Une double greffe pour sauver le patient

Une fois les poumons infectés retirés, l'état du patient s'est amélioré. Sa tension artérielle s'est stabilisée, ses organes ont retrouvé leurs fonctions et l'infection a diminué. Deux jours plus tard, des poumons de donneur étaient disponibles et les chirurgiens ont procédé à une double greffe pulmonaire. Plus de deux ans après, le patient va bien, respire bien et a repris une vie normale. 

Traditionnellement, la transplantation pulmonaire est réservée aux patients atteints de maladies chroniques comme les pneumopathies interstitielles ou la mucoviscidose, indique Ankit Bharat. Actuellement, on pense que si un patient souffre d'un syndrome de détresse respiratoire aiguë sévère, on le maintient en vie et que ses poumons finiront par guérir.” 
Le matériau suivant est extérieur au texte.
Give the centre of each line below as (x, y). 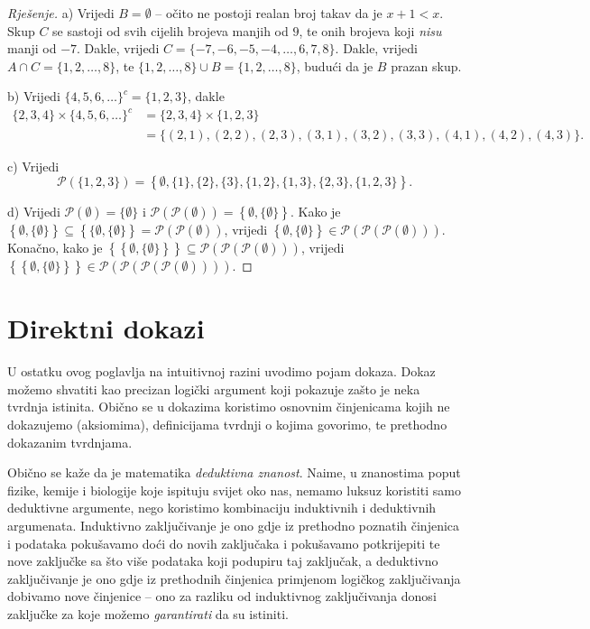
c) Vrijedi (33, 166)
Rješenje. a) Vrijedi (61, 13)
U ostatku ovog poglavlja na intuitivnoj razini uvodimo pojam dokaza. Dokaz (221, 371)
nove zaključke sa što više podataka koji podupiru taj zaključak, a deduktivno (223, 561)
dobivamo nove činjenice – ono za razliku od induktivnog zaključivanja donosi (222, 596)
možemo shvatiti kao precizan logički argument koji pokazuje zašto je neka (214, 388)
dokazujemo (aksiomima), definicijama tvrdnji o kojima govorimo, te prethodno (227, 425)
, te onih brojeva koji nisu (370, 30)
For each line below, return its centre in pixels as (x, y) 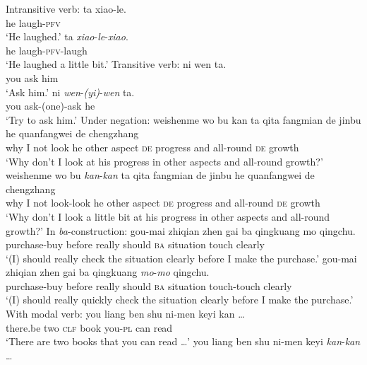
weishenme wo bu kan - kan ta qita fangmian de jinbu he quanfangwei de (160, 175)
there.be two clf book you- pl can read (89, 327)
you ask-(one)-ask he (50, 106)
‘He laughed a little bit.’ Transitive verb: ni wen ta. (116, 64)
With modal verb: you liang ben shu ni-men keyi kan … (125, 314)
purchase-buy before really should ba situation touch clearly (135, 244)
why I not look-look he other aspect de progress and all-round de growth (163, 203)
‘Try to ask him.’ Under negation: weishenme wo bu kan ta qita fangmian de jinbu (183, 119)
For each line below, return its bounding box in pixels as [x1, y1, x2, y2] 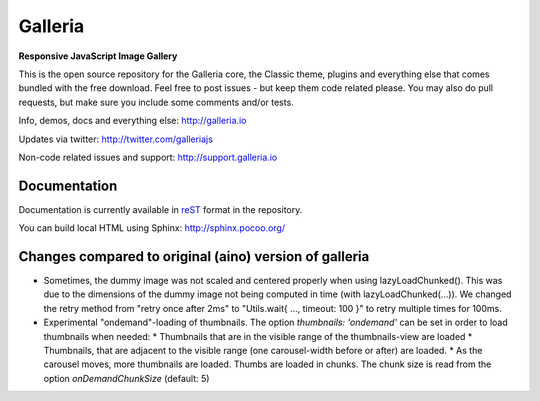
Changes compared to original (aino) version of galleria [18, 248, 370, 265]
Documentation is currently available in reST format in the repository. [18, 203, 303, 215]
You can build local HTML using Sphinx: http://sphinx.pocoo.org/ [18, 222, 285, 234]
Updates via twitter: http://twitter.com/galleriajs [18, 133, 214, 145]
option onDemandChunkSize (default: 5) [43, 372, 210, 384]
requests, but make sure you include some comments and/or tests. [18, 96, 294, 108]
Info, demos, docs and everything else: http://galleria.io [18, 115, 247, 127]
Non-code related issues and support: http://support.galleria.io [18, 151, 278, 163]
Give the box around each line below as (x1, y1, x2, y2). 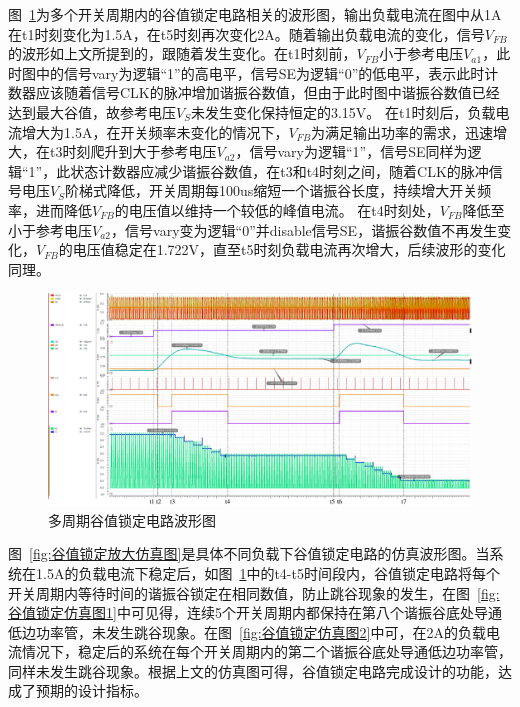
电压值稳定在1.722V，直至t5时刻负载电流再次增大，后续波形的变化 (72, 239, 506, 260)
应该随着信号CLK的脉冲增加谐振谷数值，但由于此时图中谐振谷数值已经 (35, 82, 500, 103)
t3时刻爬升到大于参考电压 (49, 141, 217, 162)
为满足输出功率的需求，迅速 (311, 121, 494, 142)
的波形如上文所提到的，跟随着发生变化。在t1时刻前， (8, 43, 357, 64)
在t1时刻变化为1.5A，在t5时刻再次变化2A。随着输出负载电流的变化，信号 (8, 23, 485, 44)
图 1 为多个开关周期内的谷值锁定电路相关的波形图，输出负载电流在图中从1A (8, 4, 502, 24)
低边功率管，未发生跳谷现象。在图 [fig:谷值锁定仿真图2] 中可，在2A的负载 (8, 621, 486, 642)

Mais l’analyse de ceux du patient a révélé des lésions irrémédiables, preuves que la récupération était impossible sans greffe. “Pour la première fois, nous apportons la preuve moléculaire, au niveau biologique, que certains patients auront besoin d'une double transplantation pulmonaire pour survivre”, affirme Ankit Bharat. Ce système de poumons artificiels pourrait alors être salvateur pour eux, en attendant que les organes soient disponibles ou que leur état s’améliore avant la greffe.